In language like this, we are not abasing the national courage. We are paying the fullest homage to the substantial claims of the English heart. It is only by the severest national struggles that the superiority of national powers can be developed; and without doubting the qualities of the Marlboroughs and Chathams—or even without doubting, that if thrown into the battle of the last fifty years, they would have exhibited the same intellectual stature and powerful adroitness which distinguished their actual displays—yet they wanted the strong necessities of a time like ours, to place them on a similar height of renown. Still their time continues in admirable study. But it is like the story of the Volscian and Samnite combats, read in the day when the consul, flying through the streets of Rome, brought the news of Cannæ.
The wars and politics of the eighteenth century were the manœuvres of a garde du corps, and the intrigues of a boudoir. Our fathers saw no nation of thirty millions rushing to the field; frantic with the passion for overthrow, no Napoleon thundering at the head of vassal Europe against England; no conspiracy of peoples against thrones; no train of crouching sovereignties, half in terror and half in servility, ready to do the wildest will of the wildest despot of the world; no army of five hundred thousand men ready to spring upon our shores, and turning off only to the overthrow of empires. All was on a smaller scale; the passions feebler, the means narrower, the objects more trivial, the triumphs more temporary, the catastrophe more powerless, and the glory more vanishing.
All has since subsided; and the mind of man is turned to efforts in directions totally new. All now is the rigid struggle with the physical difficulties of society.
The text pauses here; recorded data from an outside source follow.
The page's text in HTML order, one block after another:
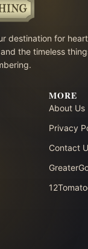
destination for
the timeless
MORE
About Us
Privacy
Contact
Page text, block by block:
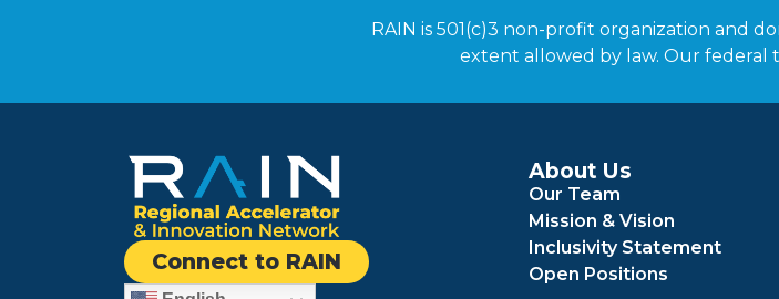
RAIN is 501(c)3 non-profit organization and
extent allowed by law. Our federal
Connect to RAIN
About Us
Our Team
Mission & Vision
Inclusivity Statement
Open Positions
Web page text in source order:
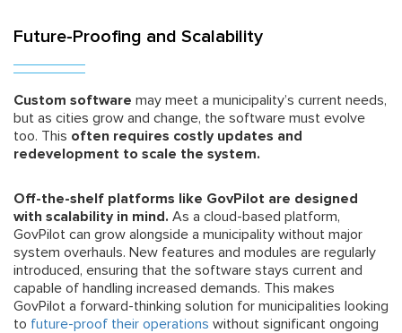
Future-Proofing and Scalability
Custom software may meet a municipality’s current needs,
but as cities grow and change, the software must evolve
too. This often requires costly updates and
redevelopment to scale the system.
Off-the-shelf platforms like GovPilot are designed
with scalability in mind. As a cloud-based platform,
GovPilot can grow alongside a municipality without major
system overhauls. New features and modules are regularly
introduced, ensuring that the software stays current and
capable of handling increased demands. This makes
GovPilot a forward-thinking solution for municipalities looking
to future-proof their operations without significant ongoing
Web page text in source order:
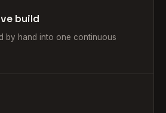
build
by hand into one continuous
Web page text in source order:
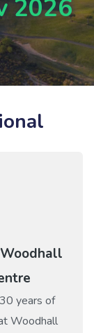
2026
years of
Woodhall
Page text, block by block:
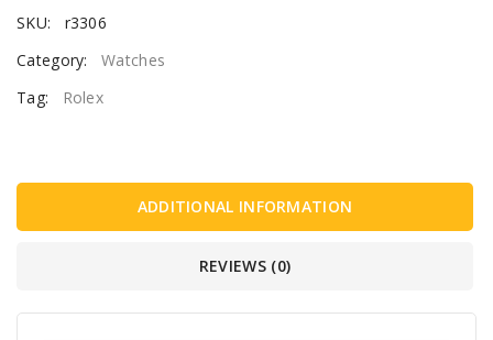
SKU:
r3306
Category:
Watches
Tag:
Rolex
ADDITIONAL INFORMATION
REVIEWS (0)
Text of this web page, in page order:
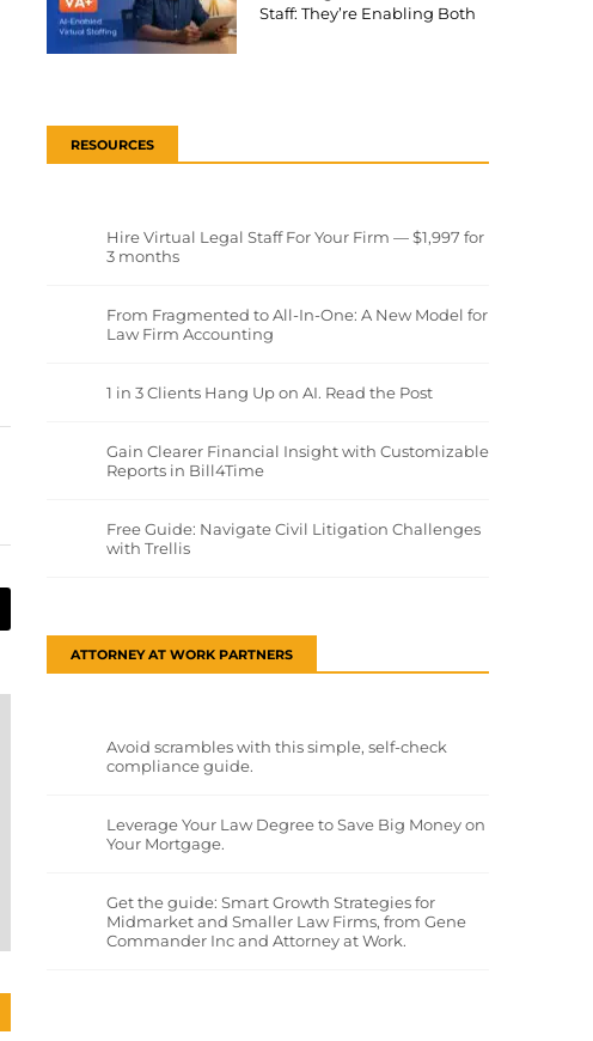
Staff: They’re Enabling Both
RESOURCES
Hire Virtual Legal Staff For Your Firm — $1,997 for
3 months
From Fragmented to All-In-One: A New Model for
Law Firm Accounting
1 in 3 Clients Hang Up on AI. Read the Post
Gain Clearer Financial Insight with Customizable
Reports in Bill4Time
Free Guide: Navigate Civil Litigation Challenges
with Trellis
ATTORNEY AT WORK PARTNERS
Avoid scrambles with this simple, self-check
compliance guide.
Leverage Your Law Degree to Save Big Money on
Your Mortgage.
Get the guide: Smart Growth Strategies for
Midmarket and Smaller Law Firms, from Gene
Commander Inc and Attorney at Work.
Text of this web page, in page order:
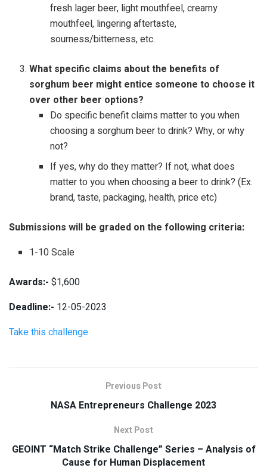
fresh lager beer, light mouthfeel, creamy
mouthfeel, lingering aftertaste,
sourness/bitterness, etc.
What specific claims about the benefits of
sorghum beer might entice someone to choose it
over other beer options?
Do specific benefit claims matter to you when
choosing a sorghum beer to drink? Why, or why
not?
If yes, why do they matter? If not, what does
matter to you when choosing a beer to drink? (Ex.
brand, taste, packaging, health, price etc)
Submissions will be graded on the following criteria:
1-10 Scale
Awards:- $1,600
Deadline:- 12-05-2023
Take this challenge
Previous Post
NASA Entrepreneurs Challenge 2023
Next Post
GEOINT “Match Strike Challenge” Series – Analysis of
Cause for Human Displacement
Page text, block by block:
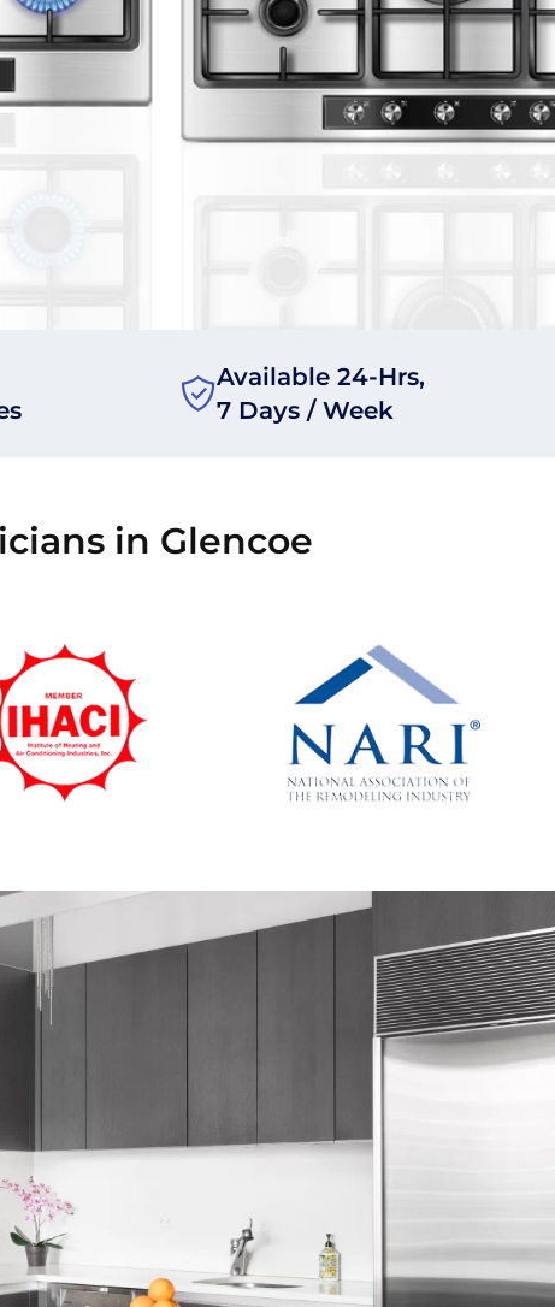
Available 24-Hrs,
7 Days / Week
in Glencoe
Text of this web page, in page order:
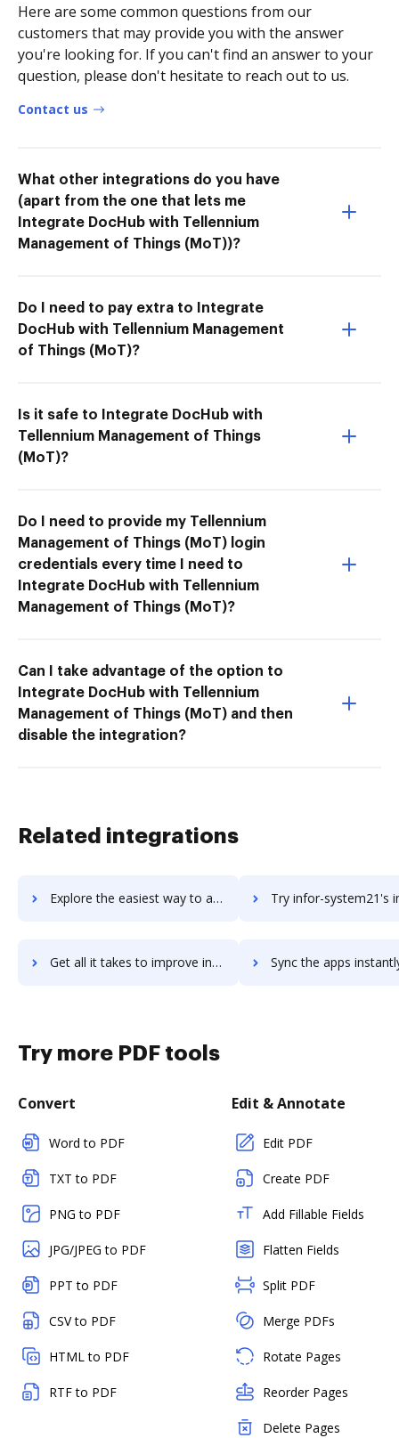
Here are some common questions from our
customers that may provide you with the answer
you're looking for. If you can't find an answer to your
question, please don't hesitate to reach out to us.
Contact us
What other integrations do you have
(apart from the one that lets me
Integrate DocHub with Tellennium
Management of Things (MoT))?
Do I need to pay extra to Integrate
DocHub with Tellennium Management
of Things (MoT)?
Is it safe to Integrate DocHub with
Tellennium Management of Things
(MoT)?
Do I need to provide my Tellennium
Management of Things (MoT) login
credentials every time I need to
Integrate DocHub with Tellennium
Management of Things (MoT)?
Can I take advantage of the option to
Integrate DocHub with Tellennium
Management of Things (MoT) and then
disable the integration?
Related integrations
Explore the easiest way to archive documents to infor-sunsystems using DocHub integration Try infor-system21's integration with DocHub to
Get all it takes to improve infor-system21 workflows through DocHub integration Sync the apps instantly and import documents from infor-system21
Try more PDF tools
Convert
Word to PDF
TXT to PDF
PNG to PDF
JPG/JPEG to PDF
PPT to PDF
CSV to PDF
HTML to PDF
RTF to PDF
Edit & Annotate
Edit PDF
Create PDF
Add Fillable Fields
Flatten Fields
Split PDF
Merge PDFs
Rotate Pages
Reorder Pages
Delete Pages
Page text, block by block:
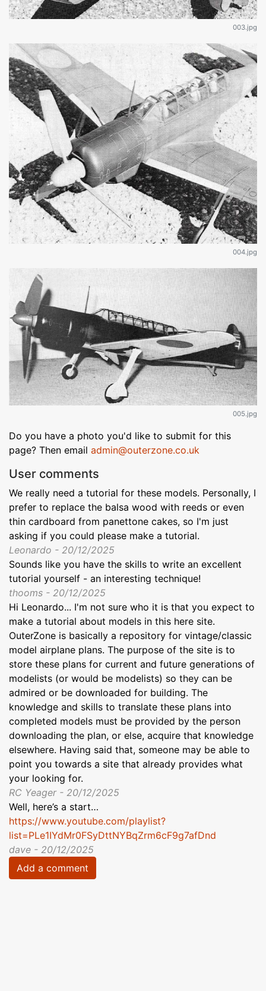
003.jpg
004.jpg
005.jpg
Do you have a photo you'd like to submit for this
page? Then email admin@outerzone.co.uk
User comments
We really need a tutorial for these models. Personally, I
prefer to replace the balsa wood with reeds or even
thin cardboard from panettone cakes, so I'm just
asking if you could please make a tutorial.
Leonardo - 20/12/2025
Sounds like you have the skills to write an excellent
tutorial yourself - an interesting technique!
thooms - 20/12/2025
Hi Leonardo... I'm not sure who it is that you expect to
make a tutorial about models in this here site.
OuterZone is basically a repository for vintage/classic
model airplane plans. The purpose of the site is to
store these plans for current and future generations of
modelists (or would be modelists) so they can be
admired or be downloaded for building. The
knowledge and skills to translate these plans into
completed models must be provided by the person
downloading the plan, or else, acquire that knowledge
elsewhere. Having said that, someone may be able to
point you towards a site that already provides what
your looking for.
RC Yeager - 20/12/2025
Well, here’s a start…
https://www.youtube.com/playlist?
list=PLe1IYdMr0FSyDttNYBqZrm6cF9g7afDnd
dave - 20/12/2025
Add a comment
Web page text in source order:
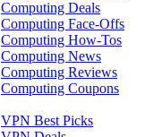
Computing Deals
Computing Face-Offs
Computing How-Tos
Computing News
Computing Reviews
Computing Coupons
VPN Best Picks
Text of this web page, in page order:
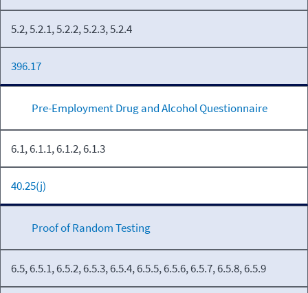
5.2, 5.2.1, 5.2.2, 5.2.3, 5.2.4
396.17
Pre-Employment Drug and Alcohol Questionnaire
6.1, 6.1.1, 6.1.2, 6.1.3
40.25(j)
Proof of Random Testing
6.5, 6.5.1, 6.5.2, 6.5.3, 6.5.4, 6.5.5, 6.5.6, 6.5.7, 6.5.8, 6.5.9
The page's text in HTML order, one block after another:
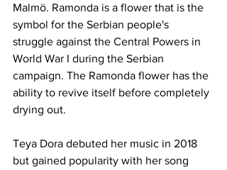
Malmö. Ramonda is a flower that is the
symbol for the Serbian people's
struggle against the Central Powers in
World War I during the Serbian
campaign. The Ramonda flower has the
ability to revive itself before completely
drying out.
Teya Dora debuted her music in 2018
but gained popularity with her song
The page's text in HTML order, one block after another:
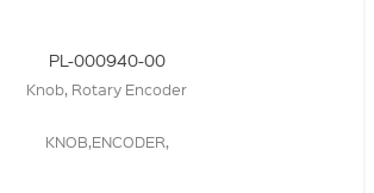
PL-000940-00
Knob, Rotary Encoder
KNOB,ENCODER,
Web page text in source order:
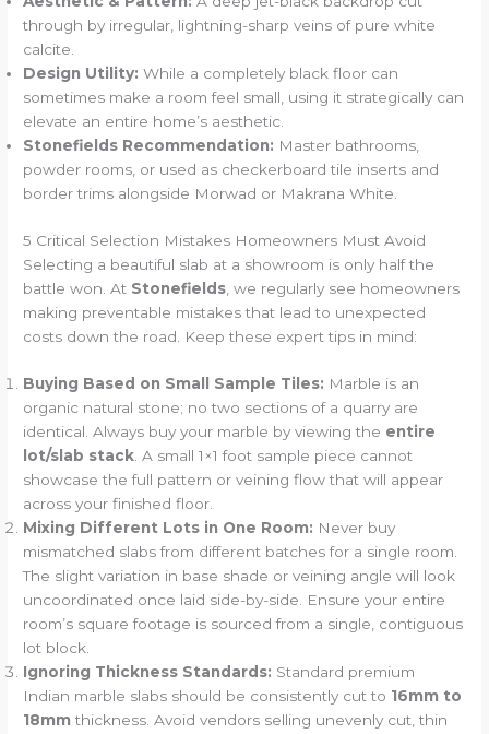
through by irregular, lightning-sharp veins of pure white
calcite.
Design Utility: While a completely black floor can
sometimes make a room feel small, using it strategically can
elevate an entire home’s aesthetic.
Stonefields Recommendation: Master bathrooms,
powder rooms, or used as checkerboard tile inserts and
border trims alongside Morwad or Makrana White.
5 Critical Selection Mistakes Homeowners Must Avoid
Selecting a beautiful slab at a showroom is only half the
battle won. At Stonefields , we regularly see homeowners
making preventable mistakes that lead to unexpected
costs down the road. Keep these expert tips in mind:
Buying Based on Small Sample Tiles: Marble is an
organic natural stone; no two sections of a quarry are
identical. Always buy your marble by viewing the entire
lot/slab stack. A small 1×1 foot sample piece cannot
showcase the full pattern or veining flow that will appear
across your finished floor.
Mixing Different Lots in One Room: Never buy
mismatched slabs from different batches for a single room.
The slight variation in base shade or veining angle will look
uncoordinated once laid side-by-side. Ensure your entire
room’s square footage is sourced from a single, contiguous
lot block.
Ignoring Thickness Standards: Standard premium
Indian marble slabs should be consistently cut to 16mm to
18mm thickness. Avoid vendors selling unevenly cut, thin
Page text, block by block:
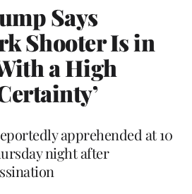
Says
Shooter Is in
a High
apprehended at 10
night after
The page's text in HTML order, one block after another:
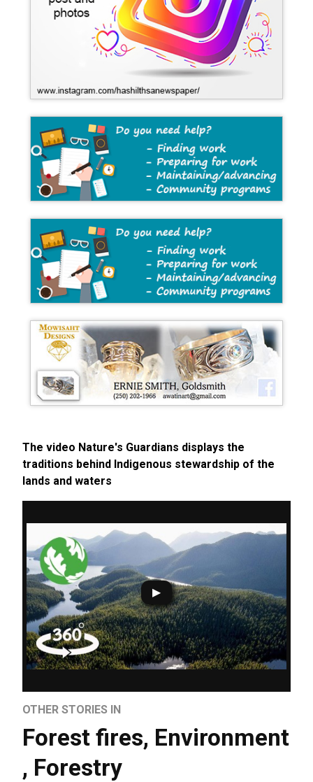
The video Nature's Guardians displays the
traditions behind Indigenous stewardship of the
lands and waters
OTHER STORIES IN
Forest fires, Environment
, Forestry
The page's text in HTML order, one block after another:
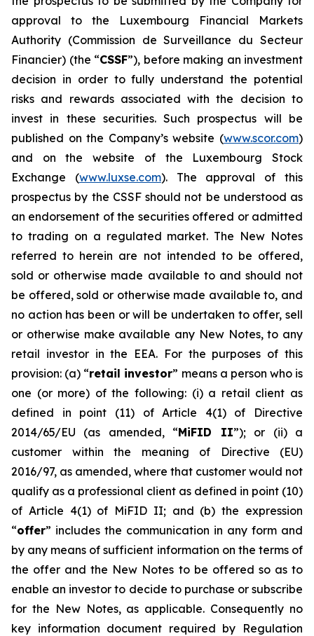
approval to the Luxembourg Financial Markets
Authority (Commission de Surveillance du Secteur
Financier) (the “CSSF”), before making an investment
decision in order to fully understand the potential
risks and rewards associated with the decision to
invest in these securities. Such prospectus will be
published on the Company’s website (www.scor.com)
and on the website of the Luxembourg Stock
Exchange (www.luxse.com). The approval of this
prospectus by the CSSF should not be understood as
an endorsement of the securities offered or admitted
to trading on a regulated market. The New Notes
referred to herein are not intended to be offered,
sold or otherwise made available to and should not
be offered, sold or otherwise made available to, and
no action has been or will be undertaken to offer, sell
or otherwise make available any New Notes, to any
retail investor in the EEA. For the purposes of this
provision: (a) “retail investor” means a person who is
one (or more) of the following: (i) a retail client as
defined in point (11) of Article 4(1) of Directive
2014/65/EU (as amended, “MiFID II”); or (ii) a
customer within the meaning of Directive (EU)
2016/97, as amended, where that customer would not
qualify as a professional client as defined in point (10)
of Article 4(1) of MiFID II; and (b) the expression
“offer” includes the communication in any form and
by any means of sufficient information on the terms of
the offer and the New Notes to be offered so as to
enable an investor to decide to purchase or subscribe
for the New Notes, as applicable. Consequently no
key information document required by Regulation
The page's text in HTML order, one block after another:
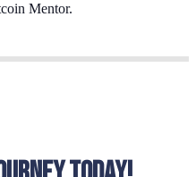
Mentor.
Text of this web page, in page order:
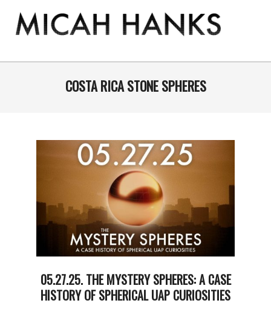
content
MICAH
Primary
COSTA RICA STONE SPHERES
05.27.25. THE MYSTERY SPHERES: A CASE
HISTORY OF SPHERICAL UAP CURIOSITIES
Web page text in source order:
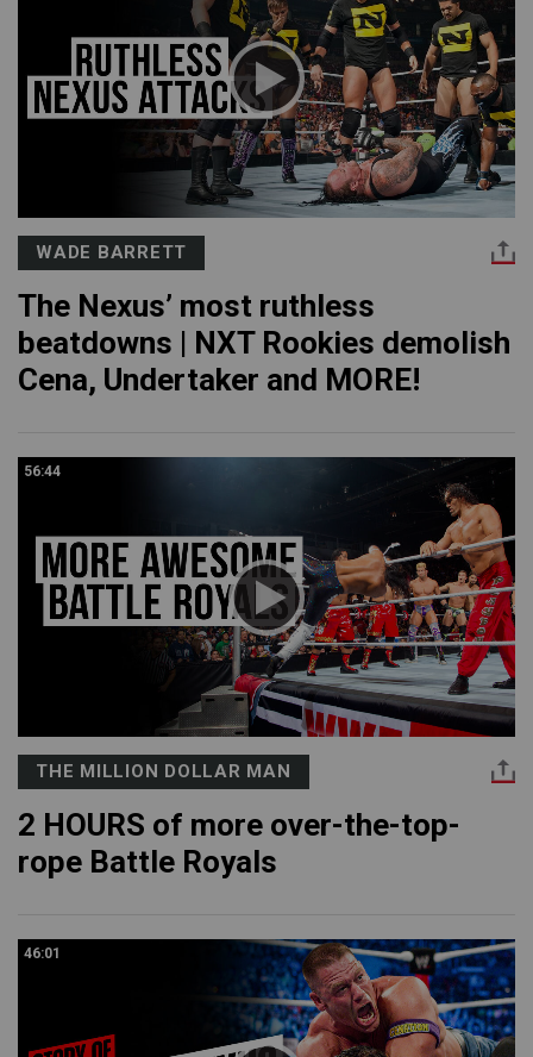
WADE BARRETT
The Nexus’ most ruthless
beatdowns | NXT Rookies demolish
Cena, Undertaker and MORE!
56:44
THE MILLION DOLLAR MAN
2 HOURS of more over-the-top-
rope Battle Royals
46:01
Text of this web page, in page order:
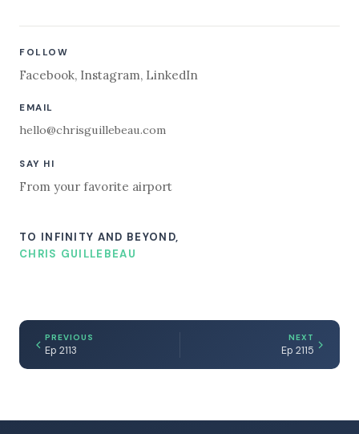
FOLLOW
Facebook, Instagram, LinkedIn
EMAIL
hello@chrisguillebeau.com
SAY HI
From your favorite airport
TO INFINITY AND BEYOND,
CHRIS GUILLEBEAU
PREVIOUS
Ep 2113
NEXT
Ep 2115
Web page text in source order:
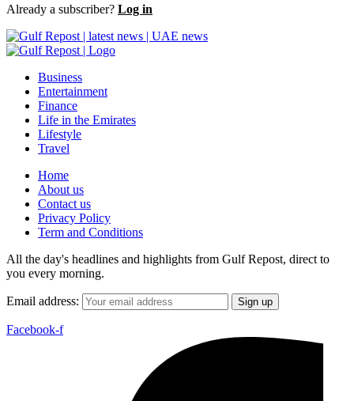
Already a subscriber? Log in
Business
Entertainment
Finance
Life in the Emirates
Lifestyle
Travel
Home
About us
Contact us
Privacy Policy
Term and Conditions
All the day's headlines and highlights from Gulf Repost, direct to
you every morning.
Email address:
Facebook-f
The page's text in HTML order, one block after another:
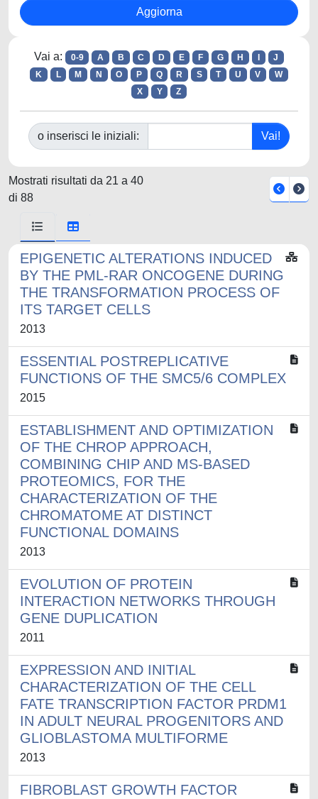
Vai a: 0-9 A B C D E F G H
J
K
L M N O P Q R S T U V
W
X
Y Z
o inserisci le iniziali:
Mostrati risultati da 21 a 40
di 88
EPIGENETIC ALTERATIONS INDUCED
BY THE PML-RAR ONCOGENE DURING
THE TRANSFORMATION PROCESS OF
ITS TARGET CELLS
2013
ESSENTIAL POSTREPLICATIVE
FUNCTIONS OF THE SMC5/6 COMPLEX
2015
ESTABLISHMENT AND OPTIMIZATION
OF THE CHROP APPROACH,
COMBINING CHIP AND MS-BASED
PROTEOMICS, FOR THE
CHARACTERIZATION OF THE
CHROMATOME AT DISTINCT
FUNCTIONAL DOMAINS
2013
EVOLUTION OF PROTEIN
INTERACTION NETWORKS THROUGH
GENE DUPLICATION
2011
EXPRESSION AND INITIAL
CHARACTERIZATION OF THE CELL
FATE TRANSCRIPTION FACTOR PRDM1
IN ADULT NEURAL PROGENITORS AND
GLIOBLASTOMA MULTIFORME
2013
FIBROBLAST GROWTH FACTOR
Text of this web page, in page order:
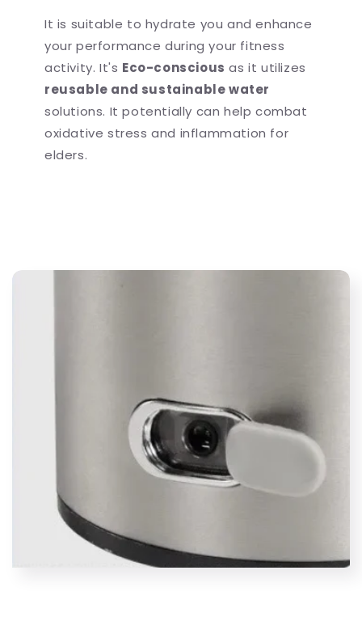
It is suitable to hydrate you and enhance
your performance during your fitness
activity. It's Eco-conscious as it utilizes
reusable and sustainable water
solutions. It potentially can help combat
oxidative stress and inflammation for
elders.
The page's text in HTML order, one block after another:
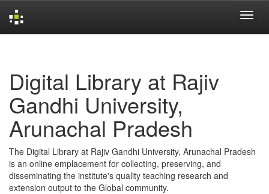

The grand problems are, how to level the mountain, and to drain the sea: or, if we must leave the Alps to be still the throne of the thunder, and suffer even the Zuyder-zee to roll its sullen waves over its incorrigible shallows; yet to tunnel the mountain and pass the sea with a rapidity, which makes us regardless of the interposition of obstacles that once stopped the march of armies, and made the impregnable fortresses of kingdoms. But the still severer trials of human intelligence are, how to clothe, feed, educate, and discipline the millions which every passing year pours into the world. The mind may well be bewildered with a prospect so vast, so vivid, and yet so perplexing. Every man sees that old things are done away, that physical force is resuming its primitive power over the world, and that we are approaching a time when Mechanism will have the control of nature, and Multitude the command of society.